After graduating from high school in 1998, Wenninger performed fourteen months of alternative civilian service at the Israeli Holocaust memorial Yad Vashem. He then studied political science and history and continued to volunteer with the Austrian Holocaust Memorial Service called Gedenkdienst, of which he was chairman from 2006 to 2010. After completing his diploma thesis under the supervision of Emmerich Tálos, for whom he also worked as a student assistant at the Institute of Political Science, Wenninger joined the Institute of Contemporary History at the University of Vienna in 2008. There, he subsequently worked as a University assistant (prae-doc) with Oliver Rathkolb until 2013. From 2013 to 2015, Wenninger coordinated a research project on political repression under Austrofascism and also taught at a Viennese secondary school. From 2015, he worked as a University assistant (post-doc) at the Institute of Contemporary History before becoming head of the Institut für Historische Sozialforschung (Institute for Historical Social Research), a non-university research institution in Vienna, in 2019. This was followed by research stays at Carnegie Mellon University in Pittsburgh and UC Berkeley in 2015 and 2016, and he was a Botstiber Visiting Professor at UC Berkeley in 2025. Wenninger is still associated with the Institute of Contemporary History at the University of Vienna as a Senior Research Fellow and also teaches there. In addition to contemporary Austrian history, his academic work focuses in particular on historical identities, the history of the labor movement as well as police and violence research. From 2011 to 2013, Wenninger was a member of a historical commission dealing with Viennese street names. He is the editor of several books, has published numerous essays and acts as a reviewer on various occasions. He is a member of the editorial board of the journal zeitgeschichte. In 2021, together with the historian Oliver Kühschelm, he founded the history education project wasbishergeschah. He regularly takes a stand in public debates on the subject of contemporary history. As a “staunch republican”, Wenninger advocated, among other things, a more critical approach to Austrofascism and a more rigid interpretation of the Adelsaufhebungsgesetzes (Law on the Abolition of Nobility). As part of a World Café on the referendum on compulsory military service in Austria in 2013, he advocated the retention of compulsory military service.

== Publications ==
As editor of books:

- Weltenwende? Der politische Umbruch 1918/19 und die Frage nach dem Wesen der "Österreichischen Revolution". [= Zeitgeschichte, Vol. 48, Issue 4, 2021]
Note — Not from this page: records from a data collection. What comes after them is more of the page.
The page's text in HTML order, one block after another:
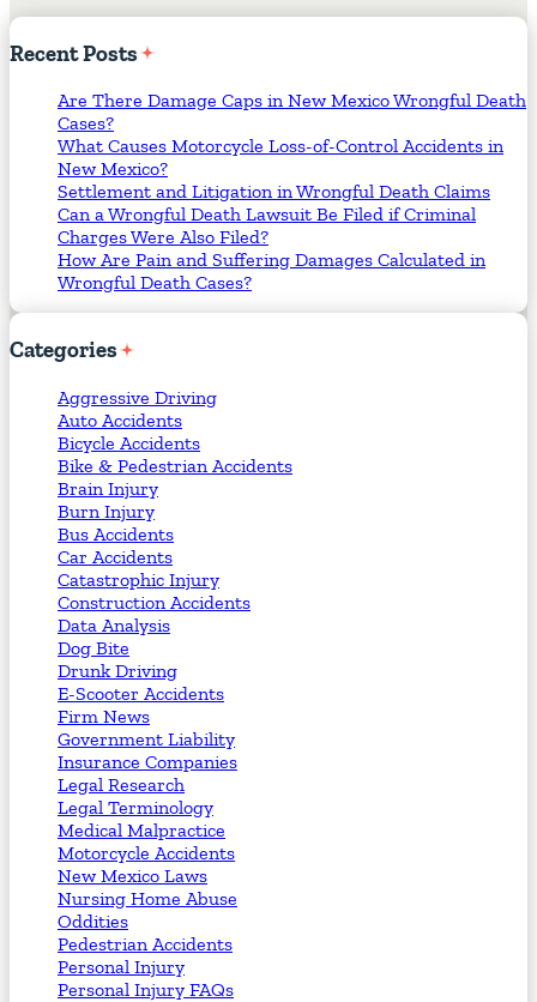
RecentPosts
Are There Damage Caps in New Mexico Wrongful Death
Cases?
What Causes Motorcycle Loss-of-Control Accidents in
New Mexico?
Settlement and Litigation in Wrongful Death Claims
Can a Wrongful Death Lawsuit Be Filed if Criminal
Charges Were Also Filed?
How Are Pain and Suffering Damages Calculated in
Wrongful Death Cases?
Categories
Aggressive Driving
Auto Accidents
Bicycle Accidents
Bike & Pedestrian Accidents
Brain Injury
Burn Injury
Bus Accidents
Car Accidents
Catastrophic Injury
Construction Accidents
Data Analysis
Dog Bite
Drunk Driving
E-Scooter Accidents
Firm News
Government Liability
Insurance Companies
Legal Research
Legal Terminology
Medical Malpractice
Motorcycle Accidents
New Mexico Laws
Nursing Home Abuse
Oddities
Pedestrian Accidents
Personal Injury
Personal Injury FAQs
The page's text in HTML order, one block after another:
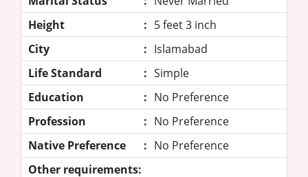
Height
: 5 feet 3 inch
City
: Islamabad
Life Standard
: Simple
Education
: No Preference
Profession
: No Preference
Native Preference
: No Preference
Other requirements:

- with Birgit Nemec: Geschichtspolitik im öffentlichen Raum. Zur Benennung und Umbenennung von Straßen im internationalen Vergleich. [= Zeitgeschichte, Vol. 46, Issue 1, 2019]
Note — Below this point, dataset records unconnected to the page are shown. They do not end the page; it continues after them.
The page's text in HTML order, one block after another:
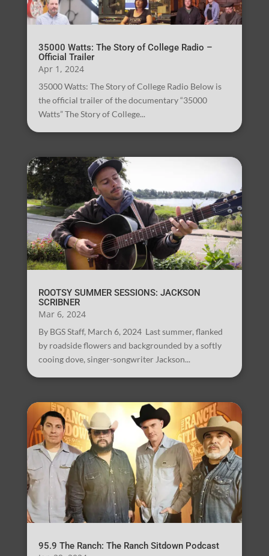
35000 Watts: The Story of College Radio –
Official Trailer
Apr 1, 2024
35000 Watts: The Story of College Radio Below is
the official trailer of the documentary “35000
Watts” The Story of College...
ROOTSY SUMMER SESSIONS: JACKSON
SCRIBNER
Mar 6, 2024
By BGS Staff, March 6, 2024 Last summer, flanked
by roadside flowers and backgrounded by a softly
cooing dove, singer-songwriter Jackson...
95.9 The Ranch: The Ranch Sitdown Podcast

- with Jürgen Pfeffer: Sabotage und Psychologische Kriegsführung. Ein Handbuch. Czernin, Wien 2018.
- with Jutta Fuchshuber: "Ich bin also nun ein anderer". Die jüdische Bevölkerung der Wieden 1938-1945. Trotzdem, Wien 2017.
- with Lucile Dreidemy et al.: Bananen, Cola, Zeitgeschichte. Oliver Rathkolb und das Lange 20. Jahrhundert [= Festschrift aus Anlass des 60. Geburtstags von Oliver Rathkolb], 2 Vol. Böhlau, Wien / Köln / Weimar 2015.
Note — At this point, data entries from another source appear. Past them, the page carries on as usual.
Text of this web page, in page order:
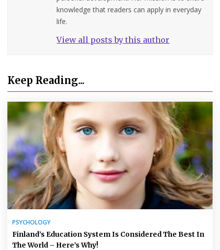
knowledge that readers can apply in everyday
life.
View all posts by this author
Keep Reading...
PSYCHOLOGY
Finland’s Education System Is Considered The Best In
The World – Here’s Why!
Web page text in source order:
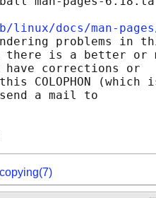
docs/man-
problems in
is a better or
have corrections or
COLOPHON (which
a mail to
2026-02-08
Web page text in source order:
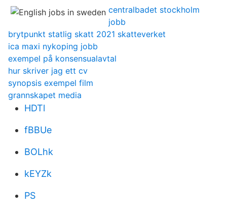
centralbadet stockholm
jobb
brytpunkt statlig skatt 2021 skatteverket
ica maxi nykoping jobb
exempel på konsensualavtal
hur skriver jag ett cv
synopsis exempel film
grannskapet media
HDTl
fBBUe
BOLhk
kEYZk
PS
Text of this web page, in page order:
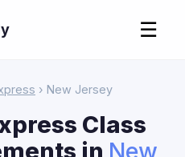
☰
› New Jersey
Class
in New
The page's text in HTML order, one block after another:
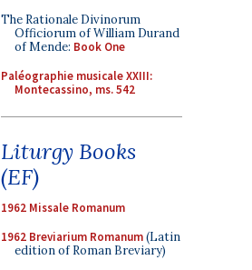
The Rationale Divinorum
Officiorum of William Durand
of Mende: Book One
Paléographie musicale XXIII:
Montecassino, ms. 542
Liturgy Books
(EF)
1962 Missale Romanum
1962 Breviarium Romanum(Latin
edition of Roman Breviary)
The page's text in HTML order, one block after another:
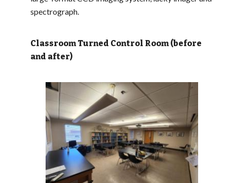
spectrograph.
Classroom Turned Control Room (before
and after)
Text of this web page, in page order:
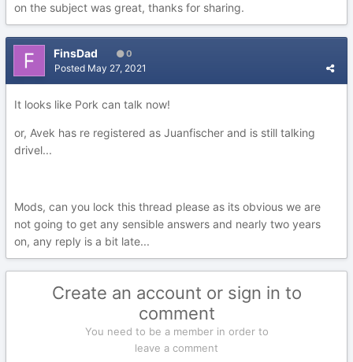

- with Peter Autengruber, Birgit Nemec, Oliver Rathkolb: Umstrittene Wiener Straßennamen. Ein kritisches Lesebuch. Pichler, Wien / Graz / Klagenfurt 2014.
- with Lucile Dreidemy: Das Dollfuß/Schuschnigg-Regime 1933–1938. Vermessung eines Forschungsfeldes. Böhlau, Wien-Köln-Weimar 2013.
- with Peter Pirker: Wehrmachtsjustiz. Kontext – Praxis – Nachwirkungen. Verlag Braumüller, Wien 2011.
- with Paul Dvorak and Katharina Kuffner: Geschichte macht Herrschaft. Zur Politik mit dem Vergangenen. Verlag Braumüller, Wien 2007.

Major articles in books and magazines:

- "Sie glauben, mit unseren Toten ihre Weinberge düngen zu können!" – Ignaz Seipel in der Wahrnehmung der österreichischen Sozialdemokratie. In: Michaela Sohn-Kronthaler, Markus Zimmermann (ed.): Ignaz Seipel (1876-1932) im Spannungsfeld von Kirche, Partei und Politik. Wien 2024, pp. 279–302.
- Das weite Feld der Polizeiforschung. Eine methodologische Reflexion in Anlehnung an die Kolloquien zur Polizeigeschichte als sozial- und kulturwissenschaftliches Forum. In: Barbara Stelzl-Marx, Andreas Kranebitter, Gregor Holzinger (Hrsg.): Exekutive der Gewalt. Die österreichische Polizei und der Nationalsozialismus. Wien 2024, pp. 695–703.
- Zur Genese des Arbeitsverfassungsgesetzes 1973. Ein historischer Rückblick aus Anlass des 50. Jahrestages der Beschlussfassung im Nationalrat. In: Rudolf Mosler (Hrsg.): 50 Jahre Arbeitsverfassungsgesetz. Wien 2024, pp. 19–31.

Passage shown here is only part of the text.